(Problem requirements): Leave the pictures out and restate each entry below word for word.

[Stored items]
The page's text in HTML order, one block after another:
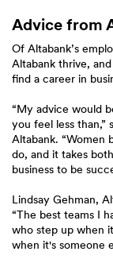
Advice from
Of Altabank’s
Altabank thrive,
find a career in
“My advice would
you feel less than,”
Altabank. “Women
do, and it takes
business to be
Lindsay Gehman,
“The best teams I
who step up when
when it's someone
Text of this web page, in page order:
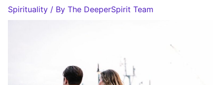
Spirituality / By The DeeperSpirit Team
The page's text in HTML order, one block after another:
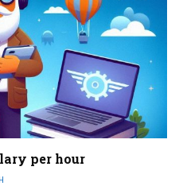
per hour
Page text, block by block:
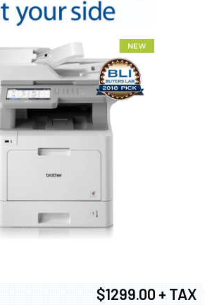
$1299.00 + TAX
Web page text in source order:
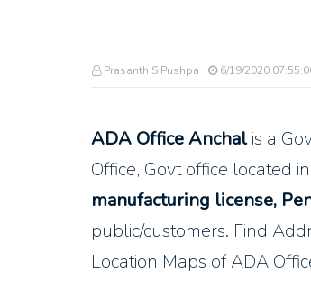
Prasanth S Pushpa 6/19/2020
ADA Office Anchalis a
Office, Govt office located
manufacturing license,
public/customers. Find
Location Maps of ADA
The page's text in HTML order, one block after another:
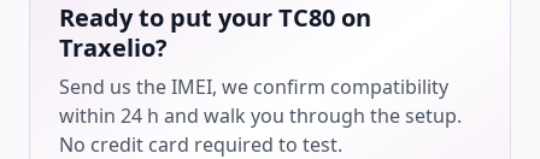
Ready to put your TC80 on
Traxelio?
Send us the IMEI, we confirm compatibility
within 24 h and walk you through the setup.
No credit card required to test.
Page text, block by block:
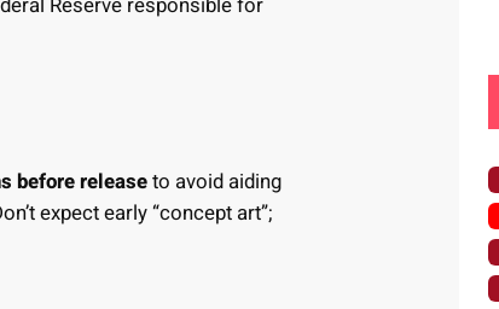
before releaseto avoid aiding
expect early “concept art”;
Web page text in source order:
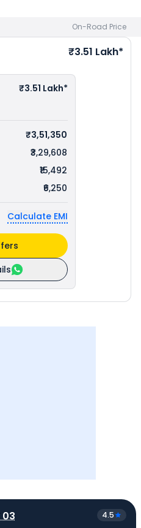
On-Road Price
₹3.51 Lakh*
₹3.51 Lakh*
₹3,51,350
₹3,29,608
₹15,492
₹6,250
Calculate EMI
03 4.5
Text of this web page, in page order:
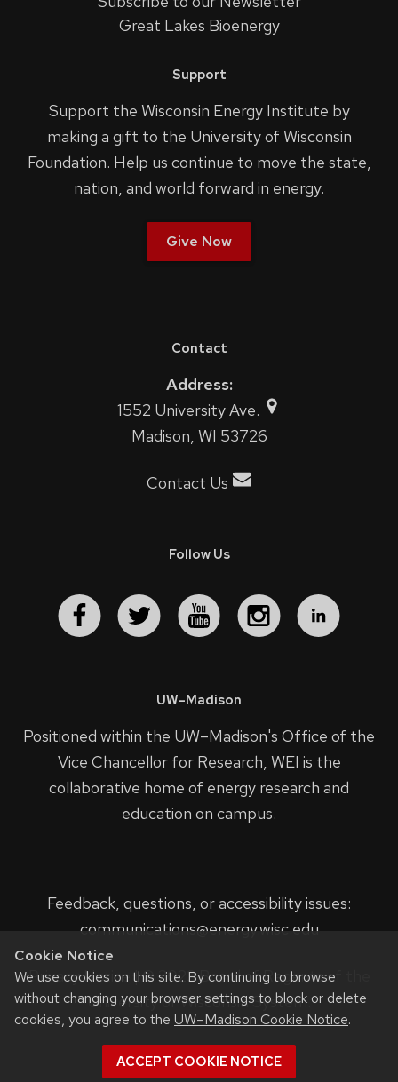
Cookie Notice
We use cookies on this site. By continuing to browse
without changing your browser settings to block or delete
cookies, you agree to the UW–Madison Cookie Notice.
ACCEPT COOKIE NOTICE
Great Lakes Bioenergy
Support
Support the Wisconsin Energy Institute by
making a gift to the University of Wisconsin
Foundation. Help us continue to move the state,
nation, and world forward in energy.
Give Now
Contact
Address:
1552 University Ave.
Madison, WI 53726
Contact Us
Follow Us
UW–Madison
Positioned within the UW–Madison's Office of the
Vice Chancellor for Research, WEI is the
collaborative home of energy research and
education on campus.
Feedback, questions, or accessibility issues:
communications@energy.wisc.edu
Privacy Notice | © 2023 Board of Regents of the
University of Wisconsin System.
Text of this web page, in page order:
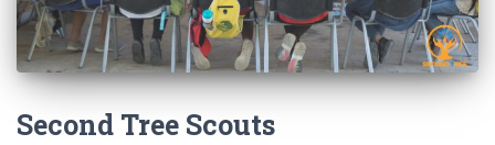
Second Tree Scouts
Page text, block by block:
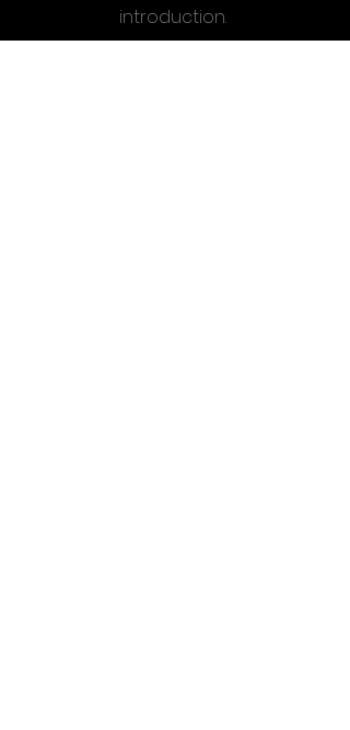
introduction.
Double click to edit and add
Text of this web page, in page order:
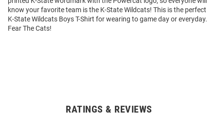
know your favorite team is the K-State Wildcats! This is the perfect
K-State Wildcats Boys T-Shirt for wearing to game day or everyday.
Fear The Cats!
RATINGS & REVIEWS
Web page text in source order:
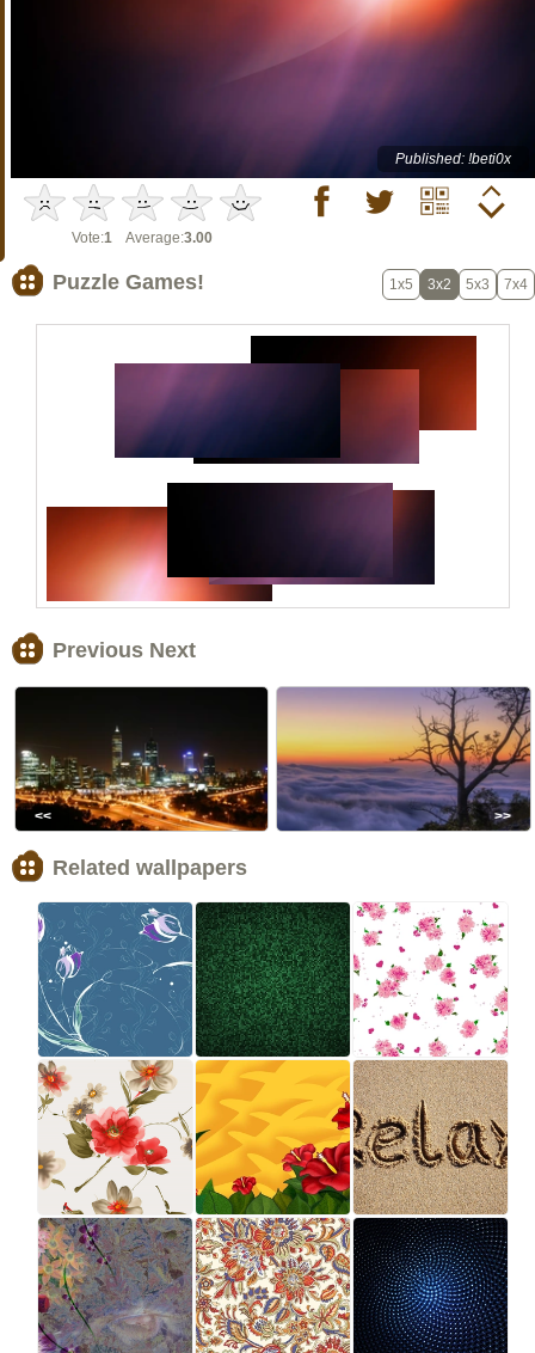
Published: !beti0x
Vote:1 Average:3.00
Puzzle Games! 1x5 3x2 5x3 7x4
Previous Next
<< >>
Related wallpapers

(Answer for the task):
The page's text in HTML order, one block after another:
Advice from
Of Altabank’s
Altabank thrive,
find a career in
“My advice would
you feel less than,”
Altabank. “Women
do, and it takes
business to be
Lindsay Gehman,
“The best teams I
who step up when
when it's someone
Text of this web page, in page order:
Spirituality / By The DeeperSpirit Team
The page's text in HTML order, one block after another:
per hour
Page text, block by block:
$1299.00 + TAX
Web page text in source order:
Prasanth S Pushpa 6/19/2020
ADA Office Anchalis a
Office, Govt office located
manufacturing license,
public/customers. Find
Location Maps of ADA
The page's text in HTML order, one block after another:
Ready to put your TC80 on
Traxelio?
Send us the IMEI, we confirm compatibility
within 24 h and walk you through the setup.
No credit card required to test.
Page text, block by block:
before releaseto avoid aiding
expect early “concept art”;
Web page text in source order:
On-Road Price
₹3.51 Lakh*
₹3.51 Lakh*
₹3,51,350
₹3,29,608
₹15,492
₹6,250
Calculate EMI
03 4.5
Text of this web page, in page order:
Cookie Notice
We use cookies on this site. By continuing to browse
without changing your browser settings to block or delete
cookies, you agree to the UW–Madison Cookie Notice.
ACCEPT COOKIE NOTICE
Great Lakes Bioenergy
Support
Support the Wisconsin Energy Institute by
making a gift to the University of Wisconsin
Foundation. Help us continue to move the state,
nation, and world forward in energy.
Give Now
Contact
Address:
1552 University Ave.
Madison, WI 53726
Contact Us
Follow Us
UW–Madison
Positioned within the UW–Madison's Office of the
Vice Chancellor for Research, WEI is the
collaborative home of energy research and
education on campus.
Feedback, questions, or accessibility issues:
communications@energy.wisc.edu
Privacy Notice | © 2023 Board of Regents of the
University of Wisconsin System.
Text of this web page, in page order:
Second Tree Scouts
Page text, block by block:
introduction.
Double click to edit and add
Text of this web page, in page order:
know your favorite team is the K-State Wildcats! This is the perfect
K-State Wildcats Boys T-Shirt for wearing to game day or everyday.
Fear The Cats!
RATINGS & REVIEWS
Web page text in source order:
Published: !beti0x
Vote:1 Average:3.00
Puzzle Games! 1x5 3x2 5x3 7x4
Previous Next
<< >>
Related wallpapers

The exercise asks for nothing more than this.